## Provided data
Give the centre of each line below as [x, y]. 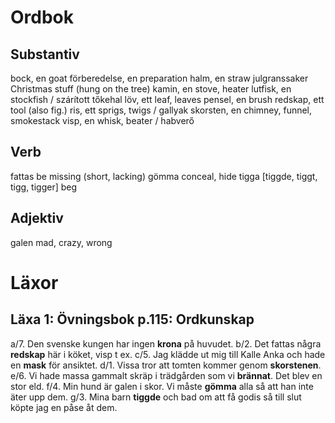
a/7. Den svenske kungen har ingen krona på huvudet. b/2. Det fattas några [166, 343]
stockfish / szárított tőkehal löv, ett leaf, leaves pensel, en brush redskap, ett [167, 99]
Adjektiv [37, 218]
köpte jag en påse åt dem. [64, 407]
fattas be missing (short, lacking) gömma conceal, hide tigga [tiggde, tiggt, [164, 176]
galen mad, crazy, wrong [61, 242]
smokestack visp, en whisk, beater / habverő [102, 120]
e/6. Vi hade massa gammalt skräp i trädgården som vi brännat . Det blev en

## Directions for this task
Read the listing above, then copy every line that includes the string "fattas".

## Written reply
a/7. Den svenske kungen har ingen krona på huvudet. b/2. Det fattas några [166, 343]
fattas be missing (short, lacking) gömma conceal, hide tigga [tiggde, tiggt, [164, 176]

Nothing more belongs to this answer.